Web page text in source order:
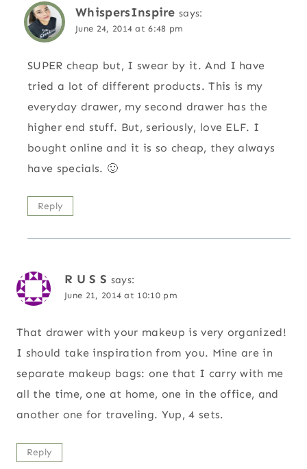
WhispersInspire says:
June 24, 2014 at 6:48 pm
SUPER cheap but, I swear by it. And I have
tried a lot of different products. This is my
everyday drawer, my second drawer has the
higher end stuff. But, seriously, love ELF. I
bought online and it is so cheap, they always
have specials. 🙂
Reply
R U S S says:
June 21, 2014 at 10:10 pm
That drawer with your makeup is very organized!
I should take inspiration from you. Mine are in
separate makeup bags: one that I carry with me
all the time, one at home, one in the office, and
another one for traveling. Yup, 4 sets.
Reply
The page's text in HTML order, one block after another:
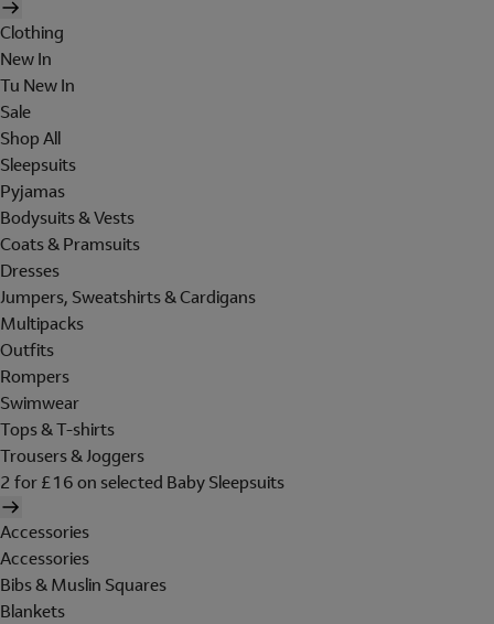
Clothing
New In
Tu New In
Sale
Shop All
Sleepsuits
Pyjamas
Bodysuits & Vests
Coats & Pramsuits
Dresses
Jumpers, Sweatshirts & Cardigans
Multipacks
Outfits
Rompers
Swimwear
Tops & T-shirts
Trousers & Joggers
2 for £16 on selected Baby Sleepsuits
Accessories
Accessories
Bibs & Muslin Squares
Blankets
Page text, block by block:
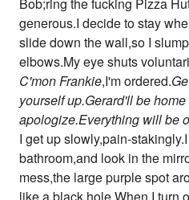
Bob;ring the fucking Pizza
generous.I decide to stay
slide down the wall,so I
elbows.My eye shuts
C'mon Frankie,I'm ordered.
yourself up.Gerard'll be
apologize.Everything will be
I get up slowly,pain-
bathroom,and look in the
mess,the large purple spot
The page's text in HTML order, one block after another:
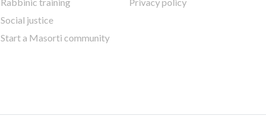
Social justice
Start a Masorti community
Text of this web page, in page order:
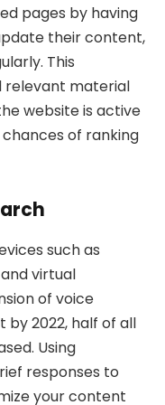
pages by having
their content,
This
relevant material
website is active
of ranking
such as
virtual
of voice
2022, half of all
Using
responses to
your content
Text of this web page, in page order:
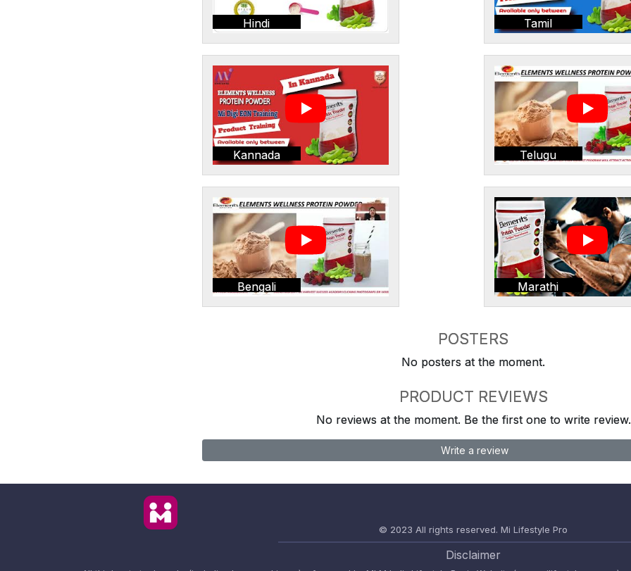
Hindi Tamil
Kannada Telugu
Bengali Marathi
POSTERS
No posters at the moment.
PRODUCT REVIEWS
No reviews at the moment. Be the first one to write review.
Write a review
© 2023 All rights reserved. Mi Lifestyle Pro
Disclaimer
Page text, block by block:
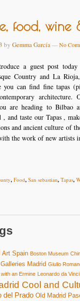
food, wine
by Gemma García—No
a guest post
Country and La
can find fine tapas
architecture.
are heading to Bilbao
and taste our Tapas ,
and ancient culture of
the work of new artists
, Food, San sebastian, Tapas,
Art Spain Boston Museum
Galleries Madrid Giulio
with an Ermine Leonardo da Vinci
Cool and
del Prado Old Madrid
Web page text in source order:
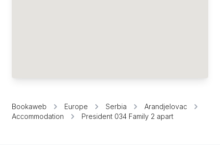
Bookaweb Europe Serbia
Arandjelovac
Accommodation
President 034 Family 2 apart
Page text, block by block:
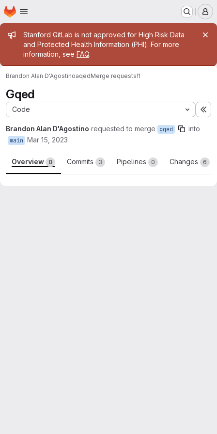
Skip to main content
Homepage
Admin message
Stanford GitLab is not approved for High Risk Data
and Protected Health Information (PHI). For more
information, see FAQ.
Brandon Alan D'AgostinoaqedMerge requests!1
Gqed
Code
Brandon Alan D'Agostino requested to merge gqed into
main Mar 15, 2023
Overview 0 Commits 3 Pipelines 0 Changes 6
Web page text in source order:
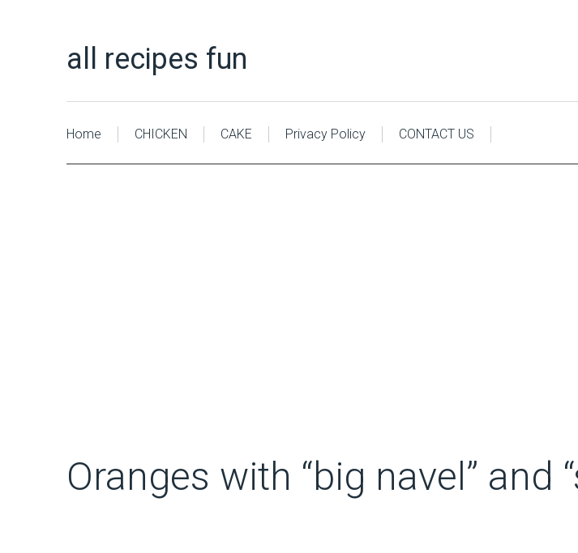
all recipes fun
Home CHICKEN CAKE Privacy Policy CONTACT US
Oranges with “big navel” and

=-=-=-=-=

Activity -> Omitting the images, copy the listing exactly.

Reply to the task ->
Web page text in source order:
WhispersInspire says:
June 24, 2014 at 6:48 pm
SUPER cheap but, I swear by it. And I have
tried a lot of different products. This is my
everyday drawer, my second drawer has the
higher end stuff. But, seriously, love ELF. I
bought online and it is so cheap, they always
have specials. 🙂
Reply
R U S S says:
June 21, 2014 at 10:10 pm
That drawer with your makeup is very organized!
I should take inspiration from you. Mine are in
separate makeup bags: one that I carry with me
all the time, one at home, one in the office, and
another one for traveling. Yup, 4 sets.
Reply
The page's text in HTML order, one block after another:
Clothing
New In
Tu New In
Sale
Shop All
Sleepsuits
Pyjamas
Bodysuits & Vests
Coats & Pramsuits
Dresses
Jumpers, Sweatshirts & Cardigans
Multipacks
Outfits
Rompers
Swimwear
Tops & T-shirts
Trousers & Joggers
2 for £16 on selected Baby Sleepsuits
Accessories
Accessories
Bibs & Muslin Squares
Blankets
Page text, block by block:
Bob;ring the fucking Pizza
generous.I decide to stay
slide down the wall,so I
elbows.My eye shuts
C'mon Frankie,I'm ordered.
yourself up.Gerard'll be
apologize.Everything will be
I get up slowly,pain-
bathroom,and look in the
mess,the large purple spot
The page's text in HTML order, one block after another:
Social justice
Start a Masorti community
Text of this web page, in page order:
pages by having
their content,
This
relevant material
website is active
of ranking
such as
virtual
of voice
2022, half of all
Using
responses to
your content
Text of this web page, in page order:
Hindi Tamil
Kannada Telugu
Bengali Marathi
POSTERS
No posters at the moment.
PRODUCT REVIEWS
No reviews at the moment. Be the first one to write review.
Write a review
© 2023 All rights reserved. Mi Lifestyle Pro
Disclaimer
Page text, block by block:
food, wine
by Gemma García—No
a guest post
Country and La
can find fine tapas
architecture.
are heading to Bilbao
and taste our Tapas ,
and ancient culture of
the work of new artists
, Food, San sebastian, Tapas,
Art Spain Boston Museum
Galleries Madrid Giulio
with an Ermine Leonardo da Vinci
Cool and
del Prado Old Madrid
Web page text in source order:
Bookaweb Europe Serbia
Arandjelovac
Accommodation
President 034 Family 2 apart
Page text, block by block:
Skip to main content
Homepage
Admin message
Stanford GitLab is not approved for High Risk Data
and Protected Health Information (PHI). For more
information, see FAQ.
Brandon Alan D'AgostinoaqedMerge requests!1
Gqed
Code
Brandon Alan D'Agostino requested to merge gqed into
main Mar 15, 2023
Overview 0 Commits 3 Pipelines 0 Changes 6
Web page text in source order:
all recipes fun
Home CHICKEN CAKE Privacy Policy CONTACT US
Oranges with “big navel” and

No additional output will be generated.